The next metric commonly used is the annualised internal rate of return (IRR) a deal generates. The report explained that none of the VCs also adjusted their target returns for systematic or market risk — grail in most MBA books, and practised by corporate decision-makers.
“Strikingly, nine percent of the respondents in our survey did not use any quantitative deal-evaluation metric. Consistent with this, 20 percent of all VCs and 31 percent of early-stage VCs reported that they do not forecast company financials at all when they make an investment,” said the report.
The most successful M&As and IPOs are the real drivers of VC returns. A successful exit has the potential to generate a 100-fold return.
“Because exits vary so much, VCs focus on finding companies that have the potential for big exits rather than on estimating near-term cash flows. As JP Gan of INCE Capital explained to us, “Successful VC deals take a long time to develop, mature, and exit. We very much focus on potential return multiple rather than on NPV or IRR at the time of investment. IRR is only calculated after there is an exit for our limited partners,” the report quoted as saying.

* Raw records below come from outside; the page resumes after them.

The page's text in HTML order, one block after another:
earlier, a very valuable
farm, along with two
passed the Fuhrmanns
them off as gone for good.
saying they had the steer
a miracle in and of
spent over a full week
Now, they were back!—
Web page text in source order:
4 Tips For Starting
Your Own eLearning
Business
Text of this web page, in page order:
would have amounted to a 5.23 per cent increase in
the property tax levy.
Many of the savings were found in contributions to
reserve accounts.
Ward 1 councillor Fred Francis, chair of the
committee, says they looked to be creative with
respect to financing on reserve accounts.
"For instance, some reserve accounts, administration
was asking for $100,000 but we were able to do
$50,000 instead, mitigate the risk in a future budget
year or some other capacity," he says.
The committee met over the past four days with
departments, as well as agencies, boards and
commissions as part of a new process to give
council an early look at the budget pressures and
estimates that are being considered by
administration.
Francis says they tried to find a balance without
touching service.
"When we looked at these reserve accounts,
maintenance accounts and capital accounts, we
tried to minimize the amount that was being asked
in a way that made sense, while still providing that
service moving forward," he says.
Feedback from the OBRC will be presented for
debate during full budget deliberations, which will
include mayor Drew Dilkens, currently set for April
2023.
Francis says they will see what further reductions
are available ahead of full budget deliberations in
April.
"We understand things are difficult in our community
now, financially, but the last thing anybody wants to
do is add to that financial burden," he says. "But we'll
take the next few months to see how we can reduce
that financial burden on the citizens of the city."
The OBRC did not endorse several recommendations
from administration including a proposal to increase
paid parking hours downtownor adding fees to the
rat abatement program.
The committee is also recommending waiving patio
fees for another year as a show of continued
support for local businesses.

What are VCs flexible about in the term sheet?
It is an established fact that term sheets are designed in a way to ensure that the entrepreneur and the startup does well, and if not, the investors take control
The report added – “Prior studies of VC investment terms show that VCs accomplish that through the careful allocation of cash flow rights (the financial upside that gives founders incentives to perform), control rights (the board and voting rights that allow VCs to intervene if needed), liquidation rights (the distribution of the payoff if the company flounders and has to be sold), and employment terms, particularly vesting (which gives entrepreneurs incentives both to perform and to stay at the company).”
The deals are made in a way that entrepreneurs who hit milestones retain control of their companies and for those who miss, VCs bring in new management or a change in direction, but that decision is, again, based on different factors.

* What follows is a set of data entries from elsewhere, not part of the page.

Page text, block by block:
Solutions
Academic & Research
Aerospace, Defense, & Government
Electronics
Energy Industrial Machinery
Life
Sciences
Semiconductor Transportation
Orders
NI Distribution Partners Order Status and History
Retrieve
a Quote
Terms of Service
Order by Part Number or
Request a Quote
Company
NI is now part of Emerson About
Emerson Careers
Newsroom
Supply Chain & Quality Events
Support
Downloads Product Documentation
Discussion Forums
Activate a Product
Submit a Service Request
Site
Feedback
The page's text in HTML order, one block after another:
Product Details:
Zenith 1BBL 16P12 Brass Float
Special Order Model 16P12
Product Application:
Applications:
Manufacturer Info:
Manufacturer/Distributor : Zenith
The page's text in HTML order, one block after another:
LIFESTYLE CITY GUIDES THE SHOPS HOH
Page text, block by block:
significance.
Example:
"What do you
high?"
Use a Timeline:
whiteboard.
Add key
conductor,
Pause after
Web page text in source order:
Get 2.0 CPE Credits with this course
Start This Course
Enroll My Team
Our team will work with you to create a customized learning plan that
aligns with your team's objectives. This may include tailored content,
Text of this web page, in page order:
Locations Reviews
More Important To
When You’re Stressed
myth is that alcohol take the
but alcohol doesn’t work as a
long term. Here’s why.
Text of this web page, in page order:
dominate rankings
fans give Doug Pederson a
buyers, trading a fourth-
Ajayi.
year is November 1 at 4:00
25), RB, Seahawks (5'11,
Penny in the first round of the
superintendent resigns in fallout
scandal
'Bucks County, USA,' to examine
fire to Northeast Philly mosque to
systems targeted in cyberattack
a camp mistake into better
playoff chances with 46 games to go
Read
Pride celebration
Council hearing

“The VCs indicated that they were relatively inflexible on pro-rata investment rights, liquidation preferences, and anti-dilution rights (which protect their potential economic upside) as well as on the vesting of the founders’ equity, the company’s valuation, and board control (which is often seen as the most important control mechanism). As one VC put it, pro-rata rights, which allow VCs to acquire an additional stake in a company, were paramount because “the biggest source of our returns is our ability to double down on our winners,” the report stated.
On the other hand, they are more flexible when it comes to the option pool, amount of investment, redemption rights, dividends, participation rights, etc. These tend to have a smaller effect on the potential returns of the VCs, and are more negotiable.
Once a deal is made, most VCs end up being actively involved in advising their portfolio companies. The report found that VCs interact with 60 percent of their portfolio companies at least once a week, and multiple times a week for 28 percent of the companies.
These include connection to other investors – close to 72 percent, hiring board members – 58 percent, hiring employees – 46 percent, and strategic guidance – 87 percent. The success or failure of these, according to VCs, are determined by the management team.